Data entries
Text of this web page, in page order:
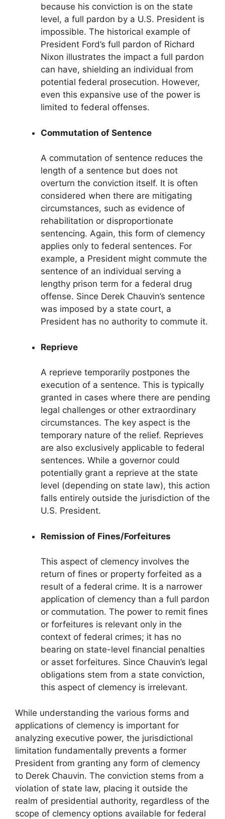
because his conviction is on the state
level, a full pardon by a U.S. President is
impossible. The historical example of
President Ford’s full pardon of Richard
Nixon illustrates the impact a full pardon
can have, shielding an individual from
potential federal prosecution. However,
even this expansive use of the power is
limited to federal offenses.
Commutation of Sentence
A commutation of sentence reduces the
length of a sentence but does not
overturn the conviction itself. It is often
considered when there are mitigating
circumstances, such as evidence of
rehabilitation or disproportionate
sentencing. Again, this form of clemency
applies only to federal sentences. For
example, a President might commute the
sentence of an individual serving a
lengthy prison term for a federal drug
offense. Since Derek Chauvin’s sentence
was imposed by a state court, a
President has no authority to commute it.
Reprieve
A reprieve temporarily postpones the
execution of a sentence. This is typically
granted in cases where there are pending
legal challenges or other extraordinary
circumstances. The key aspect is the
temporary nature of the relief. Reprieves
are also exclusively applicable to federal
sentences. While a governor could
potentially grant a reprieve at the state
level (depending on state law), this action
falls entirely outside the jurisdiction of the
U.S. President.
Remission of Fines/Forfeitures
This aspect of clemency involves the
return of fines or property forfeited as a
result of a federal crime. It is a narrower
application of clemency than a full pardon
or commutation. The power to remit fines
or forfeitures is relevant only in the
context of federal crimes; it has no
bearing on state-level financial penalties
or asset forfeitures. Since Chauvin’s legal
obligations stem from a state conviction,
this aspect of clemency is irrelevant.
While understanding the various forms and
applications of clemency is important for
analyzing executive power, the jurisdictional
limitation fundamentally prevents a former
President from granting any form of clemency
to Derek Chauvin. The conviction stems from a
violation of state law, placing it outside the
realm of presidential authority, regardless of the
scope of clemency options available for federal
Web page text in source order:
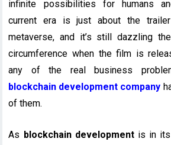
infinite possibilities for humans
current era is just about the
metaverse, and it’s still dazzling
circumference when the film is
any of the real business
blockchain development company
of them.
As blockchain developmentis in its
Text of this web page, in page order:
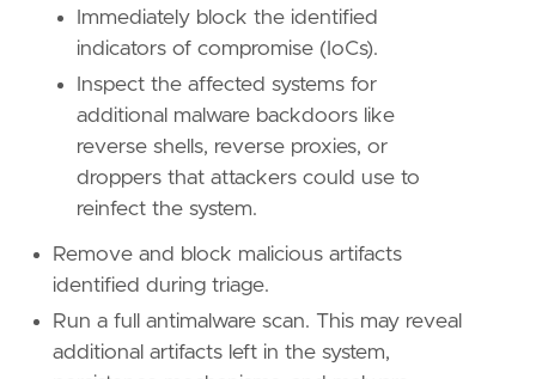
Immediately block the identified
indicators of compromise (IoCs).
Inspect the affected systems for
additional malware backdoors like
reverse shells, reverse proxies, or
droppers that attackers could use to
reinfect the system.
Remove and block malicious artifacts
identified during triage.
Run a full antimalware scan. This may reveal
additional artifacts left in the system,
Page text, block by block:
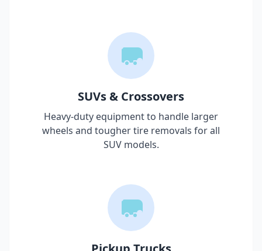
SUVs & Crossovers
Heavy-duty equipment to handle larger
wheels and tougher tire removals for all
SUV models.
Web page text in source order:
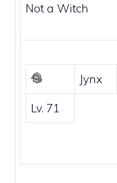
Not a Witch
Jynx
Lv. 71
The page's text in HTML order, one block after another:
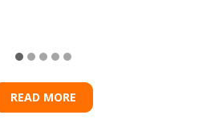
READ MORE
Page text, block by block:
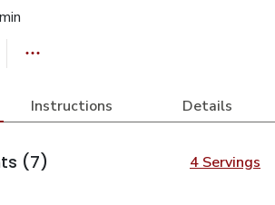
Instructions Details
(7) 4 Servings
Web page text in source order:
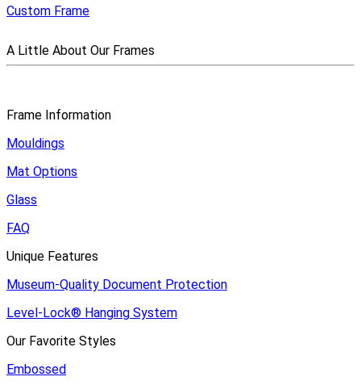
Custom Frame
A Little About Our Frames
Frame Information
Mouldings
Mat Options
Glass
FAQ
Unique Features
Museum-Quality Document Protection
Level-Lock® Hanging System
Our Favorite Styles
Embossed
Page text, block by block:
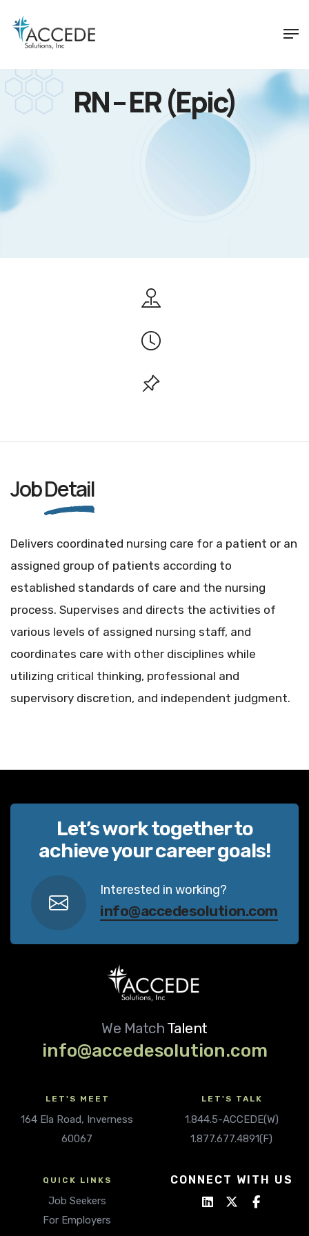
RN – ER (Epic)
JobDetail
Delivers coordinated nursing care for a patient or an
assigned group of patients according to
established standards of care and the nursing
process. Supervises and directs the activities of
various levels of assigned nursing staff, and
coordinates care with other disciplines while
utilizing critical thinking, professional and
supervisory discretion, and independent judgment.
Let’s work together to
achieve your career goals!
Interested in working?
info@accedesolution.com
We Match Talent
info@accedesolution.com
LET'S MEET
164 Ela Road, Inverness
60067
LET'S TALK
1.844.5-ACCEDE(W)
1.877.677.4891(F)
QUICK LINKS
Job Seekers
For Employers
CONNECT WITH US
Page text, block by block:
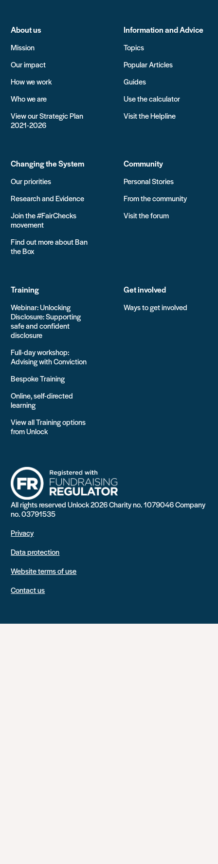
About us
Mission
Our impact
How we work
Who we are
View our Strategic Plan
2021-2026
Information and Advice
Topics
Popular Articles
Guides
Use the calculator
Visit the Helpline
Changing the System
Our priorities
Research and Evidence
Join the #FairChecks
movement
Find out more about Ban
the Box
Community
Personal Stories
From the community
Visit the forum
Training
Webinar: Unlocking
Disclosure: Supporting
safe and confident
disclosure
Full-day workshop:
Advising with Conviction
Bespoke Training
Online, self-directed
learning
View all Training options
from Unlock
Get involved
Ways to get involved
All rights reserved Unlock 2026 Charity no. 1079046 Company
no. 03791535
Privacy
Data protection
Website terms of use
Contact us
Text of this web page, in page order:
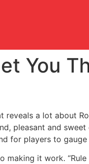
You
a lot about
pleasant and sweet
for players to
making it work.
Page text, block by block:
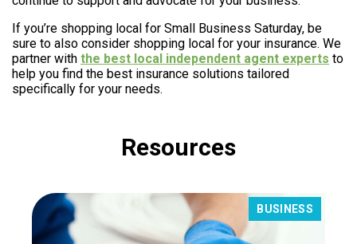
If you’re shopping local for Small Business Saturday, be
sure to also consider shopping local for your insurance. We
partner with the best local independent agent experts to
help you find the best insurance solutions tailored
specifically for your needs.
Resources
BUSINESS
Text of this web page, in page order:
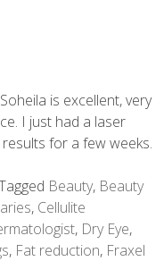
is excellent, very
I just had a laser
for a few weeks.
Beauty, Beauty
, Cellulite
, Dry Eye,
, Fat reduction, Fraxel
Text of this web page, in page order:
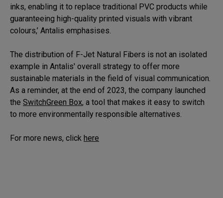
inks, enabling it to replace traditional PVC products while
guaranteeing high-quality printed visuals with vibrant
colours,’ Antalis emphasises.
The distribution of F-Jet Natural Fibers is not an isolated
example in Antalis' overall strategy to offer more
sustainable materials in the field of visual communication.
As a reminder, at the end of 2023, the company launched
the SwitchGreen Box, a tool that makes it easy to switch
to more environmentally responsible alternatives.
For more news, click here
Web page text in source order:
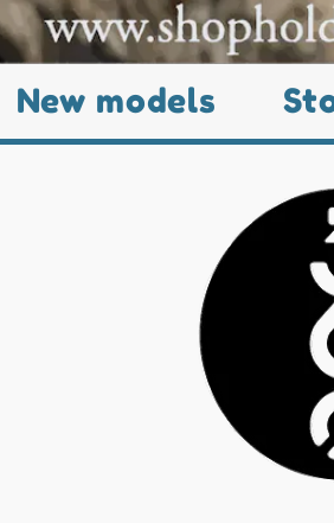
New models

EXERCISE BRIEF: Please output every entry exactly as written, apart from the pictures.

EXERCISE ANSWER:
Text of this web page, in page order:
because his conviction is on the state
level, a full pardon by a U.S. President is
impossible. The historical example of
President Ford’s full pardon of Richard
Nixon illustrates the impact a full pardon
can have, shielding an individual from
potential federal prosecution. However,
even this expansive use of the power is
limited to federal offenses.
Commutation of Sentence
A commutation of sentence reduces the
length of a sentence but does not
overturn the conviction itself. It is often
considered when there are mitigating
circumstances, such as evidence of
rehabilitation or disproportionate
sentencing. Again, this form of clemency
applies only to federal sentences. For
example, a President might commute the
sentence of an individual serving a
lengthy prison term for a federal drug
offense. Since Derek Chauvin’s sentence
was imposed by a state court, a
President has no authority to commute it.
Reprieve
A reprieve temporarily postpones the
execution of a sentence. This is typically
granted in cases where there are pending
legal challenges or other extraordinary
circumstances. The key aspect is the
temporary nature of the relief. Reprieves
are also exclusively applicable to federal
sentences. While a governor could
potentially grant a reprieve at the state
level (depending on state law), this action
falls entirely outside the jurisdiction of the
U.S. President.
Remission of Fines/Forfeitures
This aspect of clemency involves the
return of fines or property forfeited as a
result of a federal crime. It is a narrower
application of clemency than a full pardon
or commutation. The power to remit fines
or forfeitures is relevant only in the
context of federal crimes; it has no
bearing on state-level financial penalties
or asset forfeitures. Since Chauvin’s legal
obligations stem from a state conviction,
this aspect of clemency is irrelevant.
While understanding the various forms and
applications of clemency is important for
analyzing executive power, the jurisdictional
limitation fundamentally prevents a former
President from granting any form of clemency
to Derek Chauvin. The conviction stems from a
violation of state law, placing it outside the
realm of presidential authority, regardless of the
scope of clemency options available for federal
Web page text in source order:
infinite possibilities for humans
current era is just about the
metaverse, and it’s still dazzling
circumference when the film is
any of the real business
blockchain development company
of them.
As blockchain developmentis in its
Text of this web page, in page order:
Immediately block the identified
indicators of compromise (IoCs).
Inspect the affected systems for
additional malware backdoors like
reverse shells, reverse proxies, or
droppers that attackers could use to
reinfect the system.
Remove and block malicious artifacts
identified during triage.
Run a full antimalware scan. This may reveal
additional artifacts left in the system,
Page text, block by block:
SUVs & Crossovers
Heavy-duty equipment to handle larger
wheels and tougher tire removals for all
SUV models.
Web page text in source order:
Not a Witch
Jynx
Lv. 71
The page's text in HTML order, one block after another:
READ MORE
Page text, block by block:
Instructions Details
(7) 4 Servings
Web page text in source order:
Custom Frame
A Little About Our Frames
Frame Information
Mouldings
Mat Options
Glass
FAQ
Unique Features
Museum-Quality Document Protection
Level-Lock® Hanging System
Our Favorite Styles
Embossed
Page text, block by block:
RN – ER (Epic)
JobDetail
Delivers coordinated nursing care for a patient or an
assigned group of patients according to
established standards of care and the nursing
process. Supervises and directs the activities of
various levels of assigned nursing staff, and
coordinates care with other disciplines while
utilizing critical thinking, professional and
supervisory discretion, and independent judgment.
Let’s work together to
achieve your career goals!
Interested in working?
info@accedesolution.com
We Match Talent
info@accedesolution.com
LET'S MEET
164 Ela Road, Inverness
60067
LET'S TALK
1.844.5-ACCEDE(W)
1.877.677.4891(F)
QUICK LINKS
Job Seekers
For Employers
CONNECT WITH US
Page text, block by block:
About us
Mission
Our impact
How we work
Who we are
View our Strategic Plan
2021-2026
Information and Advice
Topics
Popular Articles
Guides
Use the calculator
Visit the Helpline
Changing the System
Our priorities
Research and Evidence
Join the #FairChecks
movement
Find out more about Ban
the Box
Community
Personal Stories
From the community
Visit the forum
Training
Webinar: Unlocking
Disclosure: Supporting
safe and confident
disclosure
Full-day workshop:
Advising with Conviction
Bespoke Training
Online, self-directed
learning
View all Training options
from Unlock
Get involved
Ways to get involved
All rights reserved Unlock 2026 Charity no. 1079046 Company
no. 03791535
Privacy
Data protection
Website terms of use
Contact us
Text of this web page, in page order:
You
a lot about
pleasant and sweet
for players to
making it work.
Page text, block by block:
If you’re shopping local for Small Business Saturday, be
sure to also consider shopping local for your insurance. We
partner with the best local independent agent experts to
help you find the best insurance solutions tailored
specifically for your needs.
Resources
BUSINESS
Text of this web page, in page order:
is excellent, very
I just had a laser
for a few weeks.
Beauty, Beauty
, Cellulite
, Dry Eye,
, Fat reduction, Fraxel
Text of this web page, in page order:
inks, enabling it to replace traditional PVC products while
guaranteeing high-quality printed visuals with vibrant
colours,’ Antalis emphasises.
The distribution of F-Jet Natural Fibers is not an isolated
example in Antalis' overall strategy to offer more
sustainable materials in the field of visual communication.
As a reminder, at the end of 2023, the company launched
the SwitchGreen Box, a tool that makes it easy to switch
to more environmentally responsible alternatives.
For more news, click here
Web page text in source order:
New models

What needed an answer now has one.